No one was injured Oct. 11 when a Super Stallion from the 1st Marine Aircraft Wing caught fire during routine training and was forced to land in a farmer’s field just outside the Northern Training Area, Marine officials said. The aircraft then burst into flames resulting in more than $2 million in damage.

A 96-hour operational pause for all Okinawa-based Super Stallions was declared on Thursday.

Okinawa-based Super Stallions were deemed safe to fly this week by U.S. aviation experts after a thorough review of maintenance records, including maintenance practices, actions, technical directives and periodic inspections, Marine officials said in statement. Experts from the 1st Marine Aircraft Wing and Naval Safety Center contributed to the decision.

“We are committed to the safety of flight for all USMC aviation assets in Japan. We take the safety of our aircrews and the citizens of Okinawa seriously,” Lt. Gen. Lawrence Nicholson, commander of Marine Corps Forces Japan and III Marine Expeditionary Force, said in the statement.

“I would never allow an aircrew to operate an aircraft that I thought was unsafe,” he added. “The CH-53E is a reliable aircraft that has served this Alliance successfully for many decades here on Okinawa and in mainland Japan.”

Japanese Defense Minister Itsunori Onodera said Wednesday morning that a briefing given to Self-Defense Force representatives the previous evening was not enough to dispel fears over the aircraft’s safety.

“I was notified that CH-53Es, which are the same type of helicopter that caused an accident in Okinawa, resumed flights [Wednesday] at around 10:40 a.m. even though there has not been sufficient explanation on the reasoning of safety by the U.S. forces,” Onodera told reporters. “In any case, the Ministry of Defense and Self-Defense Force's stance that CH-53Es should be grounded will not change until we can confirm safety.”

Onodera said he would continue to seek an explanation from the U.S. military.

U.S. military officials said they were working closely with the Japanese government and would share details of the incident as they became available.

“We are conducting salvage and recovery operations of the aircraft quickly and safely to return the land as soon as possible,” the Marine Corps statement said. “We will continue to share information with the government of Japan as details become available and in accordance with the Status of Forces Agreement.”

Last week’s incident caused anxiety among residents of the tiny island prefecture who often recall deadly crashes of U.S. military aircraft in the decades following World War II and near misses like the CH-53D Sea Stallion that crashed on the campus of Okinawa International University in 2004. Residents were already upset over an MV-22 Osprey crash last December in shallow water just off Camp Schwab and a deadly Osprey crash off the Australian coast in August when the latest mishap occurred.

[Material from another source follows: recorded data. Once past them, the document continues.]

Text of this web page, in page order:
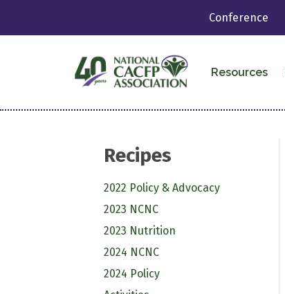
Conference
Resources
Recipes
2022 Policy & Advocacy
2023 NCNC
2023 Nutrition
2024 NCNC
2024 Policy
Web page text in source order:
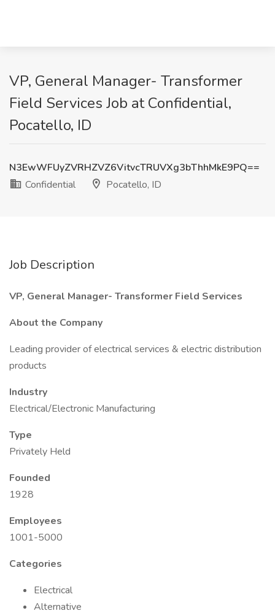
VP, General Manager- Transformer
Field Services Job at Confidential,
Pocatello, ID
N3EwWFUyZVRHZVZ6VitvcTRUVXg3bThhMkE9PQ==
Confidential
Pocatello, ID
Job Description
VP, General Manager- Transformer Field Services
About the Company
Leading provider of electrical services & electric distribution
products
Industry
Electrical/Electronic Manufacturing
Type
Privately Held
Founded
1928
Employees
1001-5000
Categories
Electrical
Alternative
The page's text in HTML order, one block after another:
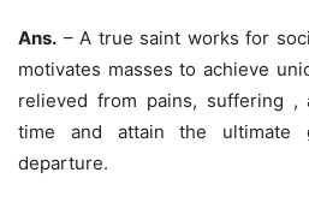
Ans. – A true saint works for
motivates masses to achieve
relieved from pains, suffering
time and attain the ultimate
departure.

The incident led to small-scale protests last week and calls for U.S. military helipads to be shuttered in the Northern Training Area. The Okinawa prefectural assembly unanimously passed a protest resolution on Monday.

“It is abominable and cannot be accepted that the U.S. Forces have forcibly resumed flight operations by unilaterally notifying that the flight operations will be resumed without explaining the investigation of the cause and preventative measures,” Okinawa’s anti-base Gov. Takeshi Onaga said in a Wednesday statement.

Onaga said Okinawa prefecture has asked the U.S. military to cease all CH-53E operations until a thorough investigation into the mishap is conducted and those results are released to the public, along with any preventative measures being taken. He also criticized the Japanese government for ultimately allowing the flights.

Japan isn’t immune to its own aviation mishaps. On Tuesday evening, a Japan Air Self-Defense Force UH-60J helicopter went missing while training at sea about 20 miles south of Hamamatsu Air Base in Shizuoka Prefecture, a JASDF statement said. Its crew had not been located as of Tuesday night; however, a debris field was found.

In August, a JASDF SH-60J Seahawk helicopter crashed off the coast of Aomori Prefecture during nighttime take-off and landing drills, killing three crew members.